## Assigned task
In the entries below, find the lines with the word "virtual" and copy them.

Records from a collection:
----------

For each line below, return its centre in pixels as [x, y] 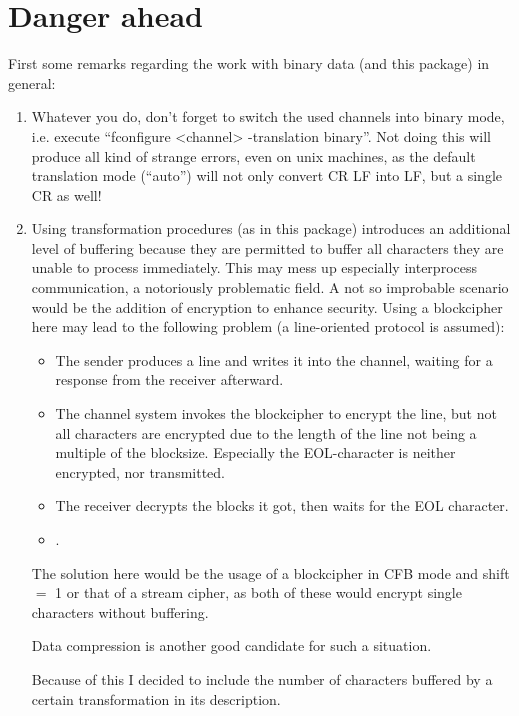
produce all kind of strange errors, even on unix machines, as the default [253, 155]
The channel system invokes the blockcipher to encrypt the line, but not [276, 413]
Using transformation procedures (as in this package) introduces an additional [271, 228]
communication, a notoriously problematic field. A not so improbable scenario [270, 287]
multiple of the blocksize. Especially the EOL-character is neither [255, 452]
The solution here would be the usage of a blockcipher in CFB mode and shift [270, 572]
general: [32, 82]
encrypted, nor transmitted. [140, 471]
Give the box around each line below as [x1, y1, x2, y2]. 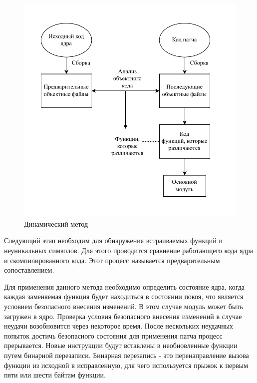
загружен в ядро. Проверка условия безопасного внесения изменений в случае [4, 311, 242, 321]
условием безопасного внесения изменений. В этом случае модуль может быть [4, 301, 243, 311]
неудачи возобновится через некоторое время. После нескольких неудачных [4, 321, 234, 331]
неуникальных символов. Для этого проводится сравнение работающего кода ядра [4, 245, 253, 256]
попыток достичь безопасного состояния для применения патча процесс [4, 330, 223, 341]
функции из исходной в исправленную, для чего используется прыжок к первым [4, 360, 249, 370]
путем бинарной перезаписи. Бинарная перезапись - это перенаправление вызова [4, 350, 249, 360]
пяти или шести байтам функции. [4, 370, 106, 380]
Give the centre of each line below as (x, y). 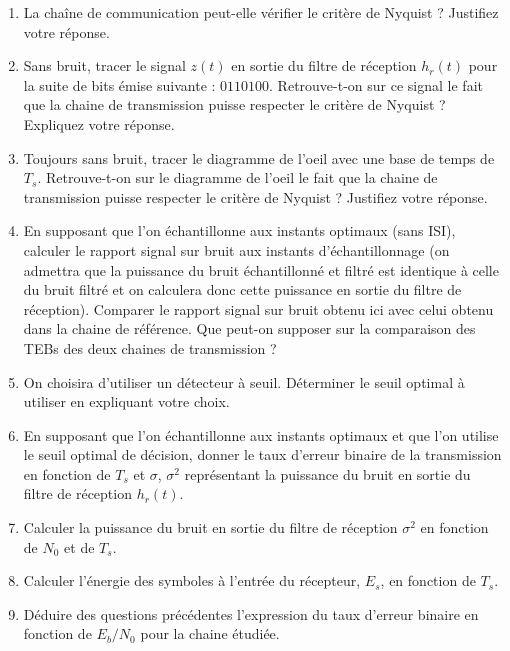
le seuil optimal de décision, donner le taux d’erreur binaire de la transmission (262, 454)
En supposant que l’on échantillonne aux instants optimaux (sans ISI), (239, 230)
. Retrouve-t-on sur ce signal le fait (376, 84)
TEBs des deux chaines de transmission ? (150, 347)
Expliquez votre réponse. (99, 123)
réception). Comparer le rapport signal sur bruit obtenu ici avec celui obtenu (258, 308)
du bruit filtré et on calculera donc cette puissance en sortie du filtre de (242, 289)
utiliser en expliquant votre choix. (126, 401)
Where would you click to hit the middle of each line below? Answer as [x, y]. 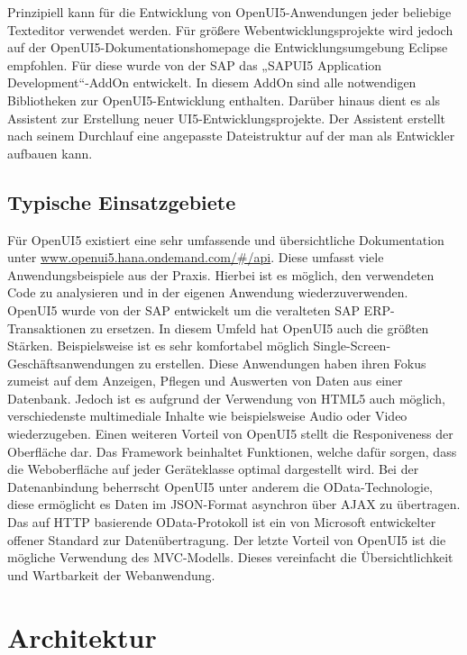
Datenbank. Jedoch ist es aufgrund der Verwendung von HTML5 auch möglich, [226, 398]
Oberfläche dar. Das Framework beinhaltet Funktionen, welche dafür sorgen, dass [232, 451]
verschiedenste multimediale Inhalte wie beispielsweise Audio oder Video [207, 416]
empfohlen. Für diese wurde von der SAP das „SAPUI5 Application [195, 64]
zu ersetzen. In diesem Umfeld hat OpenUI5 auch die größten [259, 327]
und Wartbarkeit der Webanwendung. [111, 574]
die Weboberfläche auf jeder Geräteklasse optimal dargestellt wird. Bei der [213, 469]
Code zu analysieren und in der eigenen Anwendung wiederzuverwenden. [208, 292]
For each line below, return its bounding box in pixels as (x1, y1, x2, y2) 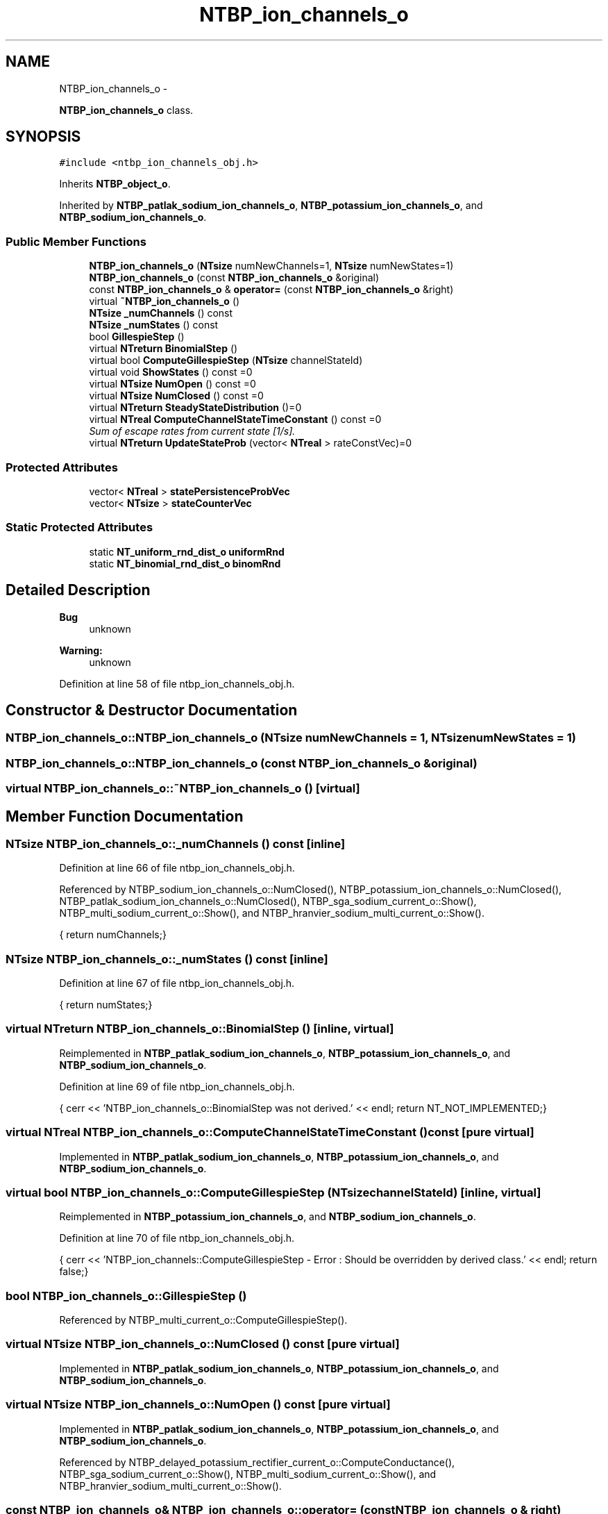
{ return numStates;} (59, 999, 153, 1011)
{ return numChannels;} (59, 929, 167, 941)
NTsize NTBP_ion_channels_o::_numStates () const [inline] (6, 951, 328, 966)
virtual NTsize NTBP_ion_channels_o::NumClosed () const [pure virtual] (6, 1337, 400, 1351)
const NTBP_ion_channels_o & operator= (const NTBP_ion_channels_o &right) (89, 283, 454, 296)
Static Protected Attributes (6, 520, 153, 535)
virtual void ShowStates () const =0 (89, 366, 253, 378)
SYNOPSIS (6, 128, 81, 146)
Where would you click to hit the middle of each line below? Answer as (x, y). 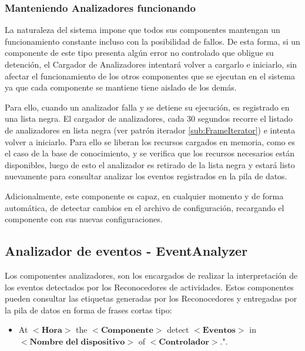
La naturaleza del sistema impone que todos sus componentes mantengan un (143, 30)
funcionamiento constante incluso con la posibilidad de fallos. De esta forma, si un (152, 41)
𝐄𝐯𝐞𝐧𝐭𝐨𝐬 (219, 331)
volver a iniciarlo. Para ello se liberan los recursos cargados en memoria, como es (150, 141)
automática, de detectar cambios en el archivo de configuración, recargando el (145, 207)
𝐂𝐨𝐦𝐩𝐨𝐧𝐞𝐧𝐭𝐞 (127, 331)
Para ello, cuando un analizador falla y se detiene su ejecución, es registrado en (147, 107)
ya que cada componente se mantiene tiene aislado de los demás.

----------

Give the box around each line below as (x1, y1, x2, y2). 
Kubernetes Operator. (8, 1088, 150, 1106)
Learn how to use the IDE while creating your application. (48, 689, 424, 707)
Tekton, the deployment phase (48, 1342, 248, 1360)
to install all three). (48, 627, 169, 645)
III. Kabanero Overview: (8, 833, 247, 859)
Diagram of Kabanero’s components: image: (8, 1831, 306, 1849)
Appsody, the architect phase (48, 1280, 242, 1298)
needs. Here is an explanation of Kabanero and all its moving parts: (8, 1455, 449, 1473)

----------

## Final answer
virtual NTsize NTBP_ion_channels_o::NumClosed () const [pure virtual] (6, 1337, 400, 1351)
virtual void ShowStates () const =0 (89, 366, 253, 378)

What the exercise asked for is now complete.